YOUR ASSIGNMENT :: Go through the records and extract every line with the word "like".

** Opening PROVIDED RECORDS block **

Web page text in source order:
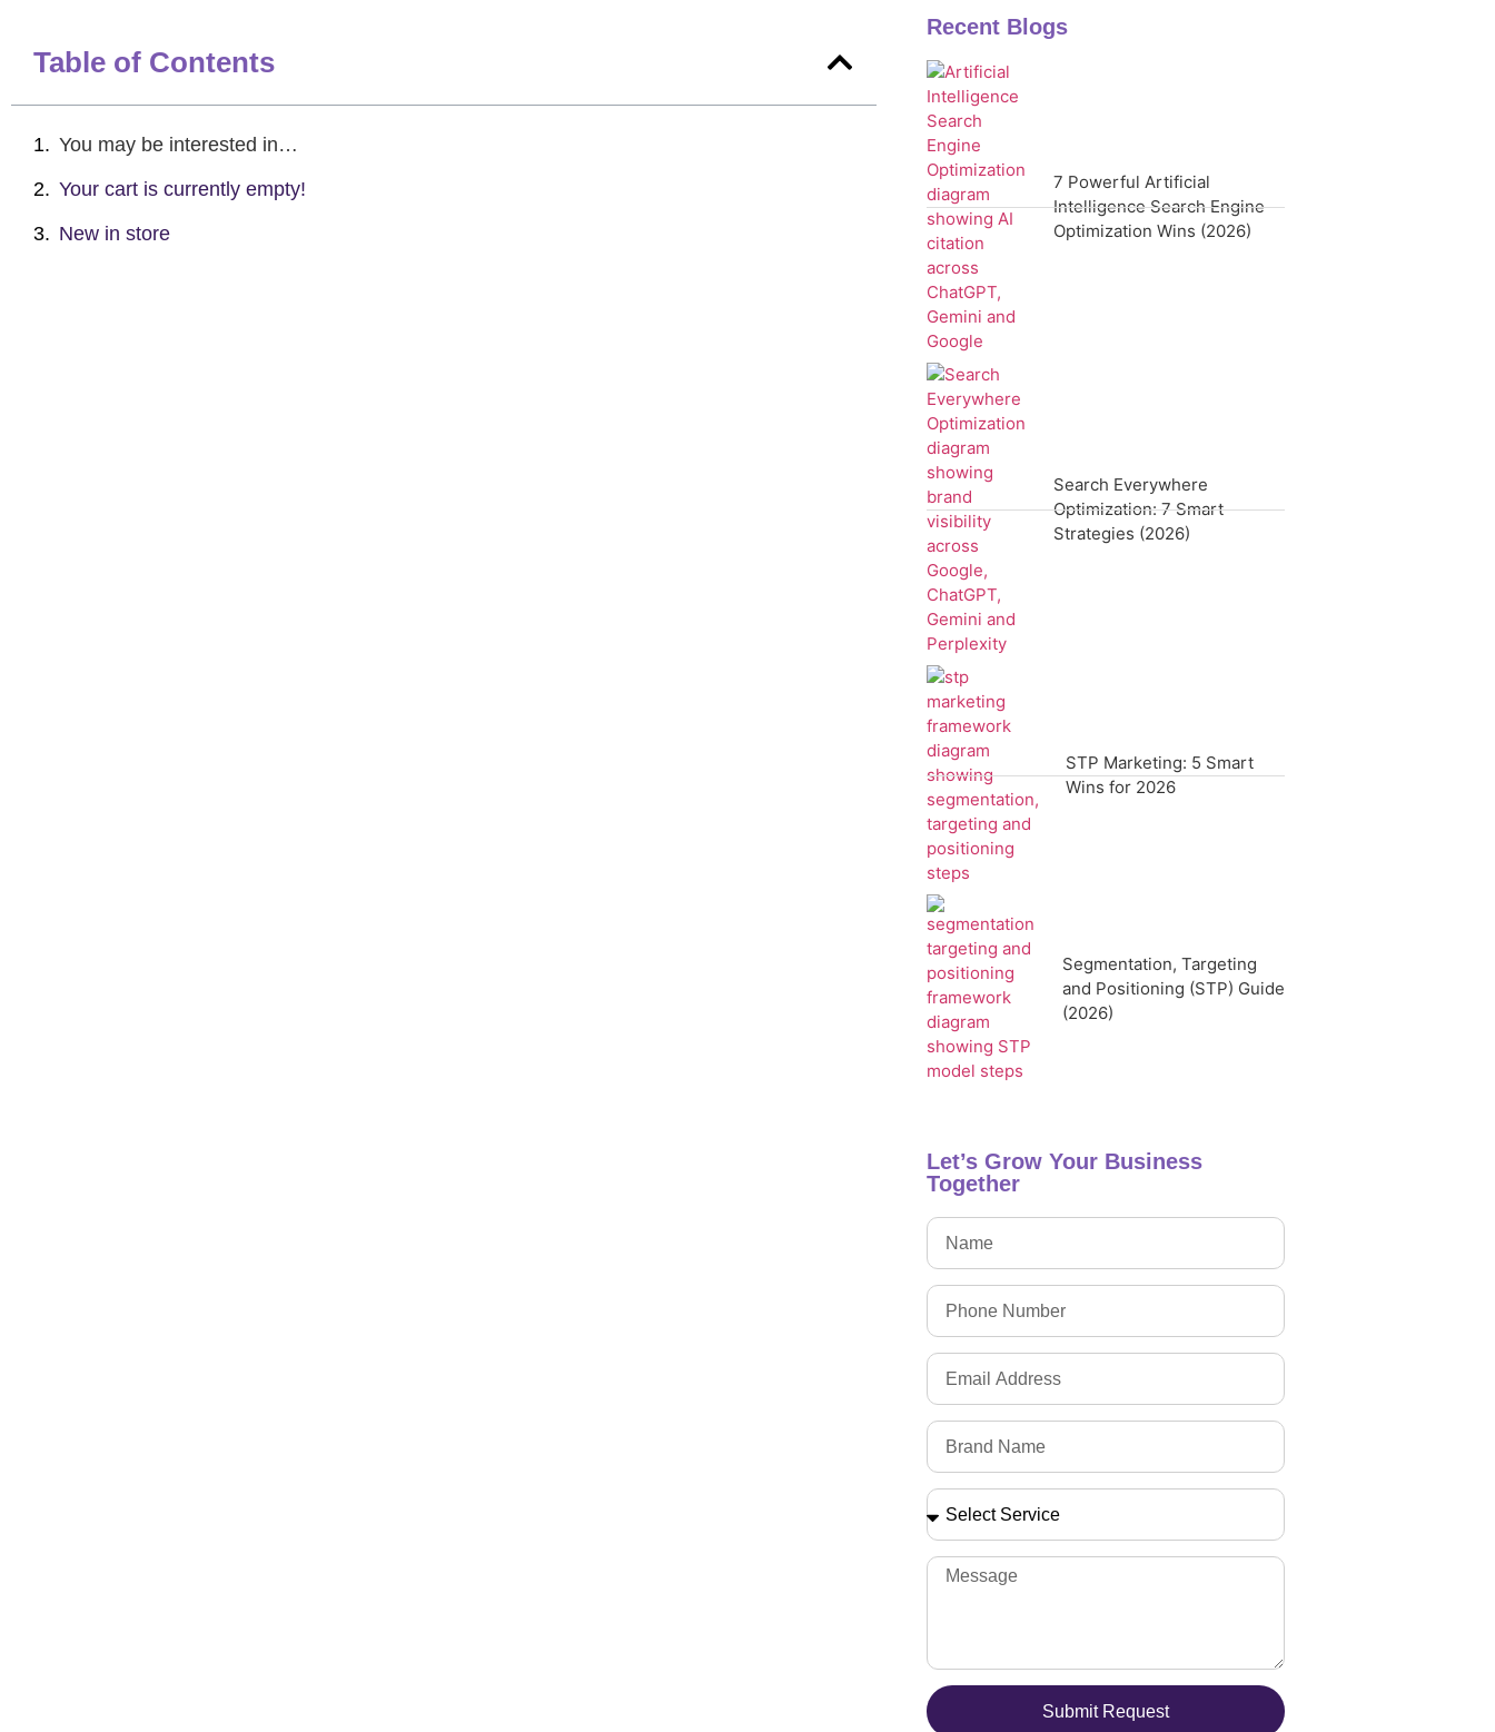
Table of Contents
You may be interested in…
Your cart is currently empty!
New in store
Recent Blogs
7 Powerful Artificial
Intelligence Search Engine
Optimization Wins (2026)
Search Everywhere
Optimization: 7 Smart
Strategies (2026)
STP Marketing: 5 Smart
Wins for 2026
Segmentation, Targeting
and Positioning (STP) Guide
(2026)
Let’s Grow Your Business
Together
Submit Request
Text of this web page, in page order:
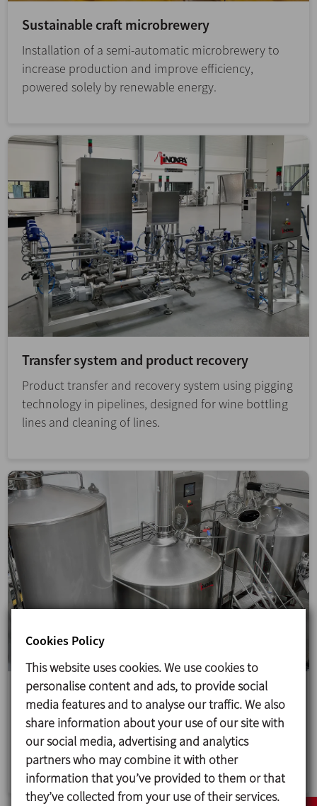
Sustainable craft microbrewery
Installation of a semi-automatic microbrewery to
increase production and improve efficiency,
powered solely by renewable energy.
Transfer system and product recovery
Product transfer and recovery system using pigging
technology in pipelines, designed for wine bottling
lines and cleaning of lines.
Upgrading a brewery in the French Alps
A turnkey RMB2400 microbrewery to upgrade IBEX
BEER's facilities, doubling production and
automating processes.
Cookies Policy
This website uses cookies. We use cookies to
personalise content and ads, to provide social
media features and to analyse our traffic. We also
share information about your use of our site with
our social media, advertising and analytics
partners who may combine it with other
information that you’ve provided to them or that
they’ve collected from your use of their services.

** Closing PROVIDED RECORDS block **
** Opening PROVIDED RECORDS block **

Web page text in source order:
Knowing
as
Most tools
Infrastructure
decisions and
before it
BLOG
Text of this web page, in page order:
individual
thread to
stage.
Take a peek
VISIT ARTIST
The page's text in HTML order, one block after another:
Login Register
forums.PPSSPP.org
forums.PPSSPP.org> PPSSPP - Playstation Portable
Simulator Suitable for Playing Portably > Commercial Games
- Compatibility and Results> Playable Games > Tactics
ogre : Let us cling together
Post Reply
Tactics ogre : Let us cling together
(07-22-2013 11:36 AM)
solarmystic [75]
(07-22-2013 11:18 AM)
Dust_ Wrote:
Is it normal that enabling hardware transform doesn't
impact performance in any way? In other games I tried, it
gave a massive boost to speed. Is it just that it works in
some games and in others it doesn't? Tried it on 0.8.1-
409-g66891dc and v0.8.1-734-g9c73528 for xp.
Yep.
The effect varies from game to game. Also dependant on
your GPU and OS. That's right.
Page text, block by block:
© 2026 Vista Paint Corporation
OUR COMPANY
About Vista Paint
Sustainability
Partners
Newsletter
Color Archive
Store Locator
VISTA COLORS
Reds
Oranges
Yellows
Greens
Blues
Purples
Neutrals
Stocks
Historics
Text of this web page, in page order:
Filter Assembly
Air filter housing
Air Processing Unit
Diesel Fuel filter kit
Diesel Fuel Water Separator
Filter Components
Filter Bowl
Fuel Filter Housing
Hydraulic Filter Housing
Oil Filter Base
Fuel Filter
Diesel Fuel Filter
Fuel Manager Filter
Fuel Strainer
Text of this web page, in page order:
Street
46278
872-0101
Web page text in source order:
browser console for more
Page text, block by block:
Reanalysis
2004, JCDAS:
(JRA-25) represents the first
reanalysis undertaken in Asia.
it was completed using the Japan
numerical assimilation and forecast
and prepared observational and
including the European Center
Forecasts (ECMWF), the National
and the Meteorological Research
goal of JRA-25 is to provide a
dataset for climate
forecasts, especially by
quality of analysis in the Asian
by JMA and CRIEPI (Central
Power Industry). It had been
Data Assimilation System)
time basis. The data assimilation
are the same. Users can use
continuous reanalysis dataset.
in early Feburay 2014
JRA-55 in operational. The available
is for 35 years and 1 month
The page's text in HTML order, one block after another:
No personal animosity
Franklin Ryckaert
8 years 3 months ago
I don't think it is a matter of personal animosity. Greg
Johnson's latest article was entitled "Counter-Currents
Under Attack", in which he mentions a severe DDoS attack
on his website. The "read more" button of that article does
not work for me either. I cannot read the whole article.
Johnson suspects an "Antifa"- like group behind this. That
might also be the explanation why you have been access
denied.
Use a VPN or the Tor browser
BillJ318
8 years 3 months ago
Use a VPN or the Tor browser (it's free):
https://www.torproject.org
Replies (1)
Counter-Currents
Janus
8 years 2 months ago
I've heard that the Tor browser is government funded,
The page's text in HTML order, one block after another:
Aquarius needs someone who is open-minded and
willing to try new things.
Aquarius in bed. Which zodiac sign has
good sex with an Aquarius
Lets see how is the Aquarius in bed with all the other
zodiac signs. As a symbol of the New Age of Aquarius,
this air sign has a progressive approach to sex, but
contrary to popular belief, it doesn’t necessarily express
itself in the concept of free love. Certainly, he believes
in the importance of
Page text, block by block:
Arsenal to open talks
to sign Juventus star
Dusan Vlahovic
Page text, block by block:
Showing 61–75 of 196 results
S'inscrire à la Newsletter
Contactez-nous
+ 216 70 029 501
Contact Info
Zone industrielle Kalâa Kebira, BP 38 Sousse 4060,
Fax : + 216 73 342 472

** Closing PROVIDED RECORDS block **
** Opening PROVIDED RECORDS block **

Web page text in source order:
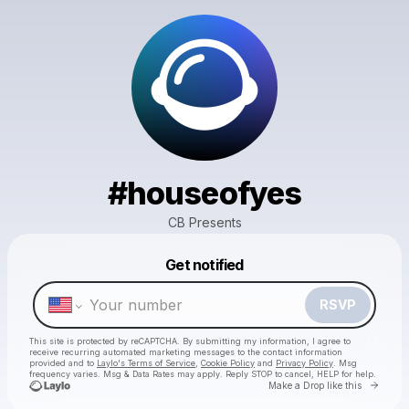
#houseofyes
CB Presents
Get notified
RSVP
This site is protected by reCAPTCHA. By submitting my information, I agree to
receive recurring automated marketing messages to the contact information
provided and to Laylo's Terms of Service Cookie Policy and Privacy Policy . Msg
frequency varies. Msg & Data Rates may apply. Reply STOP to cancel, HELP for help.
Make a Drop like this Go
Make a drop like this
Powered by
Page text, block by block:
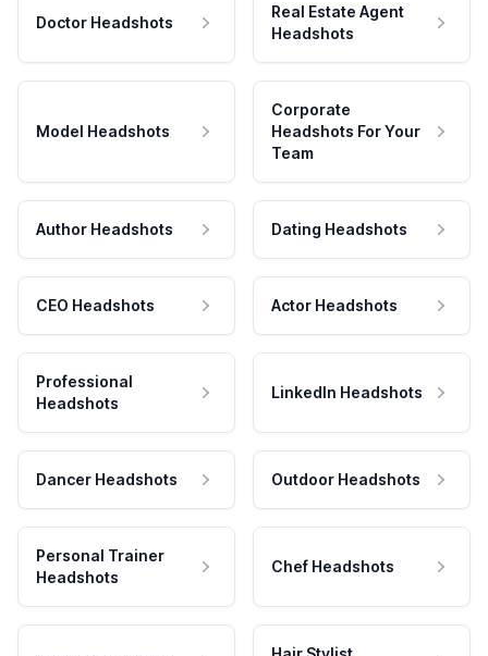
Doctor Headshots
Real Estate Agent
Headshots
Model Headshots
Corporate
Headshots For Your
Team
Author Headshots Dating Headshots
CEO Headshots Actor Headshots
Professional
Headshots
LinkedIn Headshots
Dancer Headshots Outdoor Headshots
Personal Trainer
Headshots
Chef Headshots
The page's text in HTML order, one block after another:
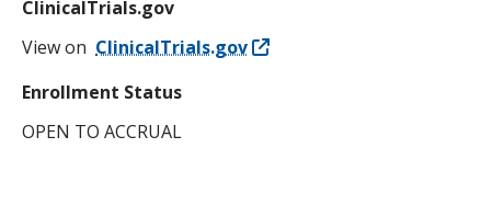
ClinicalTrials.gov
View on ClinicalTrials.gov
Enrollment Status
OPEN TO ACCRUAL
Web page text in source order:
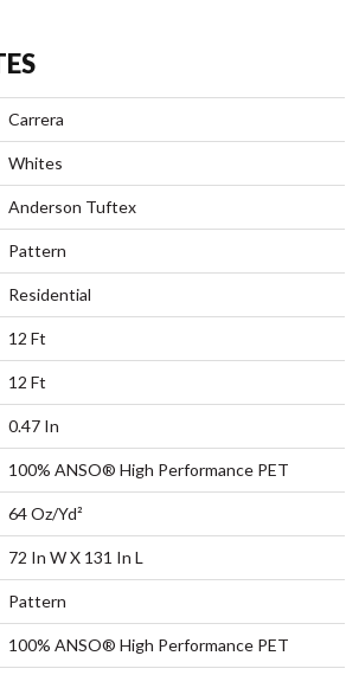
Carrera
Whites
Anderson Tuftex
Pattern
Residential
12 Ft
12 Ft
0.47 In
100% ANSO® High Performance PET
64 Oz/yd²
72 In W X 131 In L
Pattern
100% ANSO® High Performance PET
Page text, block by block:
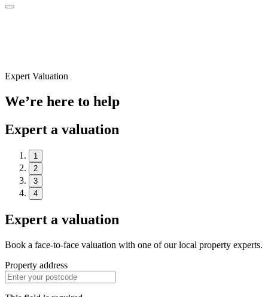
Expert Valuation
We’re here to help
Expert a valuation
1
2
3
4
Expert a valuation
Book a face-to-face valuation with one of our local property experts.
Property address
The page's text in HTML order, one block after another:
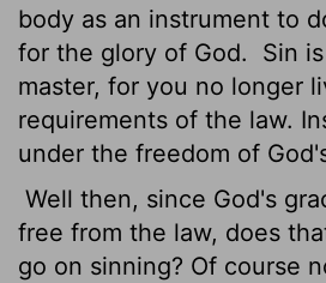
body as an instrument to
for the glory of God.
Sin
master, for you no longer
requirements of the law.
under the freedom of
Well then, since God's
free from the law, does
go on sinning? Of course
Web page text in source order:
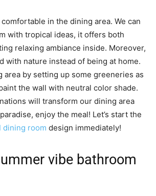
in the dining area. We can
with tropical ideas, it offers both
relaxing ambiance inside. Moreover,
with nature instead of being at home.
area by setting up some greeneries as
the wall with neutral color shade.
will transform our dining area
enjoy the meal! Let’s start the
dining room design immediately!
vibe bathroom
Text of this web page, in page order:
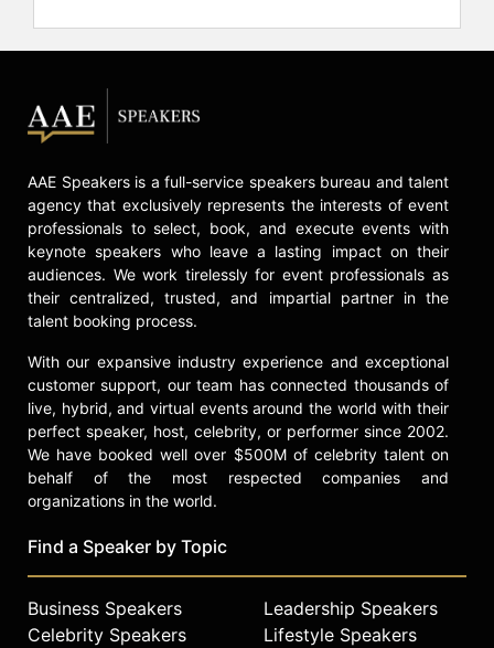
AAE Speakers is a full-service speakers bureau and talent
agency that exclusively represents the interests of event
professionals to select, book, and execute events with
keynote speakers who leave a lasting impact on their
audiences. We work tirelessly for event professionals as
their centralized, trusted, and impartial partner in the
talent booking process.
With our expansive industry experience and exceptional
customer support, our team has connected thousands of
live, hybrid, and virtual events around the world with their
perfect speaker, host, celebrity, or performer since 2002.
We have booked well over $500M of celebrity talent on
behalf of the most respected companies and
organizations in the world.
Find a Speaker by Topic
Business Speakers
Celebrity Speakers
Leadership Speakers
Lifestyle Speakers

** Closing PROVIDED RECORDS block **

ANSWER SPACE ::
Johnson suspects an "Antifa"- like group behind this. That
Make a Drop like this Go
Make a drop like this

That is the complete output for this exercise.